# EXTRACTED DATA:
******

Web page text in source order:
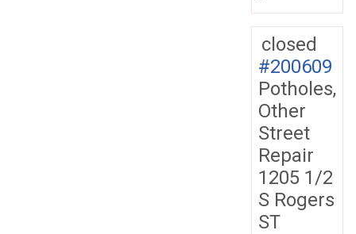
closed
#200609
Potholes,
Other
Street
Repair
1205 1/2
S Rogers
ST
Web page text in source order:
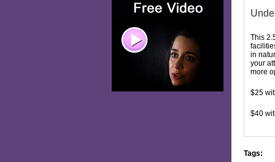
This
in
your
more
$25
$40
Tags:
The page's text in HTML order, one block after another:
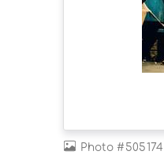
Photo#505174
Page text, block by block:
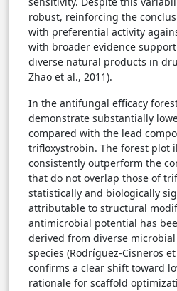
robust, reinforcing the
with preferential activity
with broader evidence
diverse natural products in
Zhao et al., 2011).
In the antifungal efficacy
demonstrate substantially
compared with the lead
trifloxystrobin. The forest plot
consistently outperform the
that do not overlap those of
statistically and biologically
attributable to structural
antimicrobial potential has
derived from diverse
species (Rodríguez-Cisneros
confirms a clear shift toward
rationale for scaffold
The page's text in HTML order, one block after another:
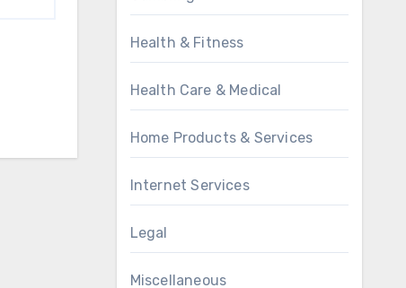
Health & Fitness
Health Care & Medical
Home Products & Services
Internet Services
Legal
Miscellaneous
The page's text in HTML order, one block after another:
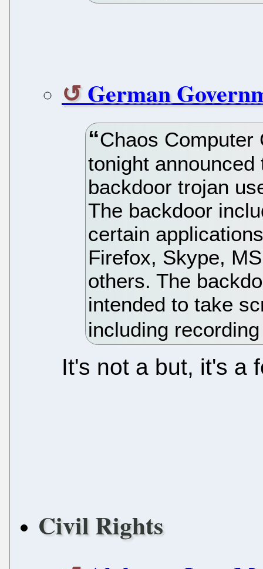
German
Chaos Computer
tonight
backdoor trojan
The backdoor
certain
Firefox, Skype,
others. The
intended to take
including
It's not a but, it's a
Civil Rights
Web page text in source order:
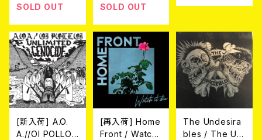
SOLD OUT
SOLD OUT
[新入荷] A.O.
A.//OI POLLOI
[再入荷] Home
Front / Watch
The Undesira
bles / The Un
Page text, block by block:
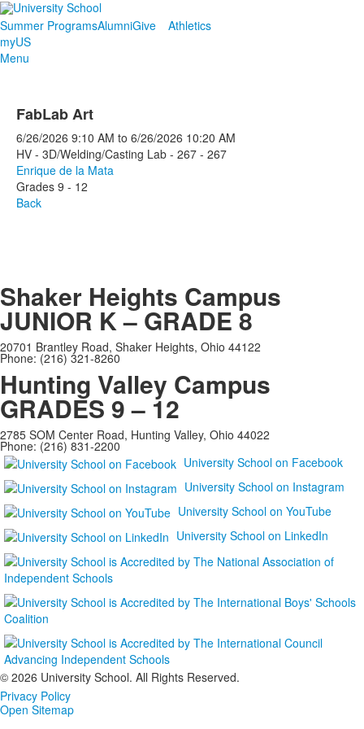
Summer ProgramsAlumniGive
Athletics
myUS
Menu
FabLab Art
6/26/2026 9:10 AM to 6/26/2026 10:20 AM
HV - 3D/Welding/Casting Lab - 267 - 267
Enrique de la Mata
Grades 9 - 12
Back
Shaker Heights Campus
JUNIOR K – GRADE 8
20701 Brantley Road, Shaker Heights, Ohio 44122
Phone: (216) 321-8260
Hunting Valley Campus
GRADES 9 – 12
2785 SOM Center Road, Hunting Valley, Ohio 44022
Phone: (216) 831-2200
University School on Facebook
University School on Instagram
University School on YouTube
University School on LinkedIn
© 2026 University School. All Rights Reserved.
Privacy Policy
Open Sitemap
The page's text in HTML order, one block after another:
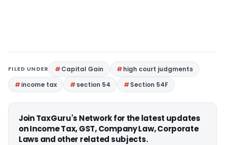
FILED UNDER Capital Gain
high court judgments
income tax
section 54 Section 54F
Join TaxGuru's Network for the latest updates
on Income Tax, GST, Company Law, Corporate
Laws and other related subjects.
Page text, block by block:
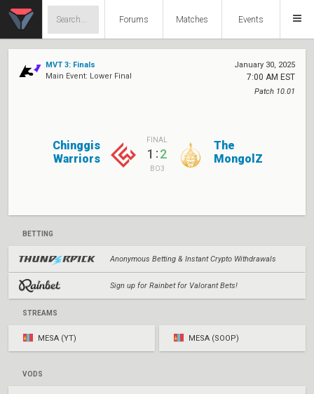
Forums Matches Events
MVT 3: Finals
Main Event: Lower Final
January 30, 2025
7:00 AM EST
Patch 10.01
Chinggis
Warriors
FINAL
1:2
BO3
The
MongolZ
BETTING
Anonymous Betting & Instant Crypto Withdrawals
Sign up for Rainbet for Valorant Bets!
STREAMS
MESA (YT) MESA (SOOP)
VODS
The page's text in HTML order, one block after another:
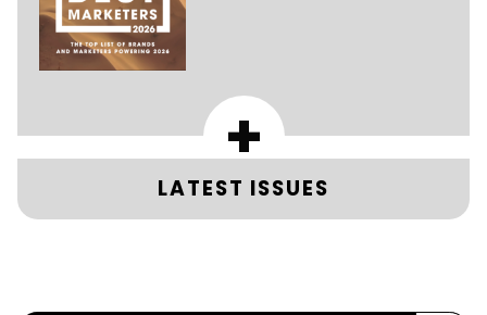
+
LATEST ISSUES
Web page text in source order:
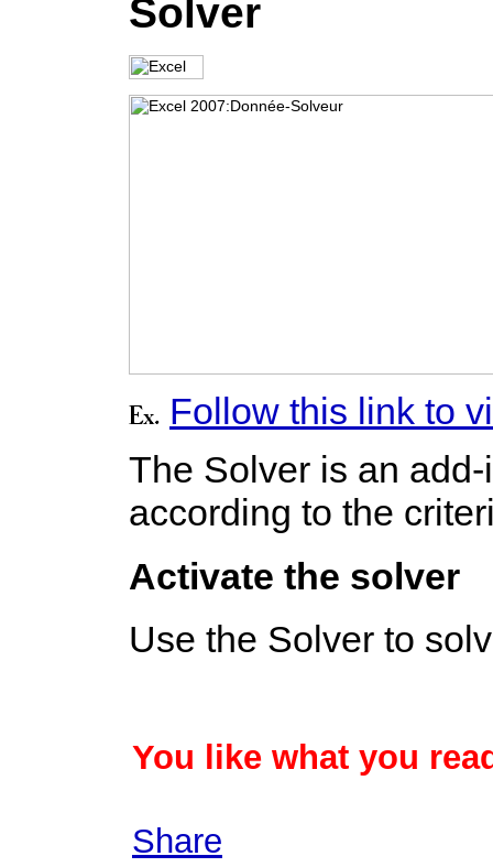
Solver
Follow this link to
The Solver is an
according to the
Activate the solver
Use the Solver to
You like what you
Share
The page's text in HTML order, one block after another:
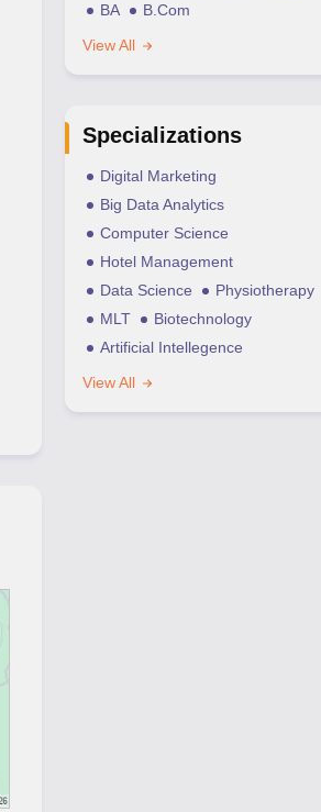
BA
B.Com
View All
Specializations
Digital Marketing
Big Data Analytics
Computer Science
Hotel Management
Data Science
Physiotherapy
MLT
Biotechnology
Artificial Intellegence
View All
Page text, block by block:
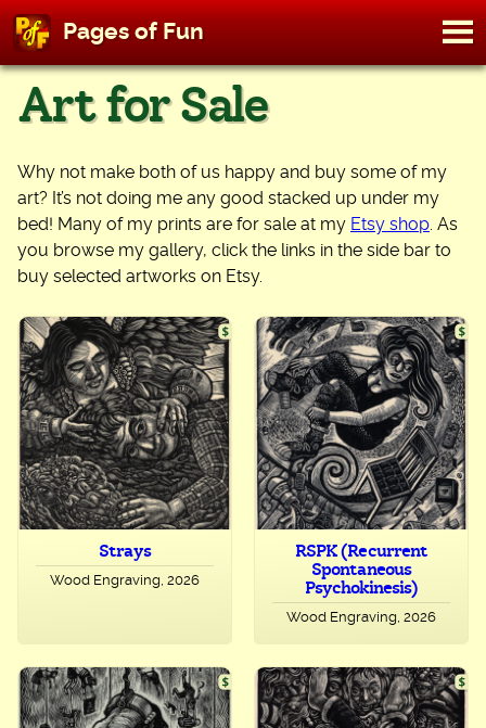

******

# EXERCISE DIRECTIONS:
Copy every line of the data word for word, omitting the images.

# ANSWER FOR THE TASK:
Web page text in source order:
closed
#200609
Potholes,
Other
Street
Repair
1205 1/2
S Rogers
ST
Web page text in source order:
This
in
your
more
$25
$40
Tags:
The page's text in HTML order, one block after another:
Photo#505174
Page text, block by block:
robust, reinforcing the
with preferential activity
with broader evidence
diverse natural products in
Zhao et al., 2011).
In the antifungal efficacy
demonstrate substantially
compared with the lead
trifloxystrobin. The forest plot
consistently outperform the
that do not overlap those of
statistically and biologically
attributable to structural
antimicrobial potential has
derived from diverse
species (Rodríguez-Cisneros
confirms a clear shift toward
rationale for scaffold
The page's text in HTML order, one block after another:
Health & Fitness
Health Care & Medical
Home Products & Services
Internet Services
Legal
Miscellaneous
The page's text in HTML order, one block after another:
German
Chaos Computer
tonight
backdoor trojan
The backdoor
certain
Firefox, Skype,
others. The
intended to take
including
It's not a but, it's a
Civil Rights
Web page text in source order:
SOLD OUT
SOLD OUT
[新入荷] A.O.
A.//OI POLLOI
[再入荷] Home
Front / Watch
The Undesira
bles / The Un
Page text, block by block:
Summer ProgramsAlumniGive
Athletics
myUS
Menu
FabLab Art
6/26/2026 9:10 AM to 6/26/2026 10:20 AM
HV - 3D/Welding/Casting Lab - 267 - 267
Enrique de la Mata
Grades 9 - 12
Back
Shaker Heights Campus
JUNIOR K – GRADE 8
20701 Brantley Road, Shaker Heights, Ohio 44122
Phone: (216) 321-8260
Hunting Valley Campus
GRADES 9 – 12
2785 SOM Center Road, Hunting Valley, Ohio 44022
Phone: (216) 831-2200
University School on Facebook
University School on Instagram
University School on YouTube
University School on LinkedIn
© 2026 University School. All Rights Reserved.
Privacy Policy
Open Sitemap
The page's text in HTML order, one block after another:
FILED UNDER Capital Gain
high court judgments
income tax
section 54 Section 54F
Join TaxGuru's Network for the latest updates
on Income Tax, GST, Company Law, Corporate
Laws and other related subjects.
Page text, block by block:
Forums Matches Events
MVT 3: Finals
Main Event: Lower Final
January 30, 2025
7:00 AM EST
Patch 10.01
Chinggis
Warriors
FINAL
1:2
BO3
The
MongolZ
BETTING
Anonymous Betting & Instant Crypto Withdrawals
Sign up for Rainbet for Valorant Bets!
STREAMS
MESA (YT) MESA (SOOP)
VODS
The page's text in HTML order, one block after another:
+
LATEST ISSUES
Web page text in source order:
Solver
Follow this link to
The Solver is an
according to the
Activate the solver
Use the Solver to
You like what you
Share
The page's text in HTML order, one block after another:
BA
B.Com
View All
Specializations
Digital Marketing
Big Data Analytics
Computer Science
Hotel Management
Data Science
Physiotherapy
MLT
Biotechnology
Artificial Intellegence
View All
Page text, block by block:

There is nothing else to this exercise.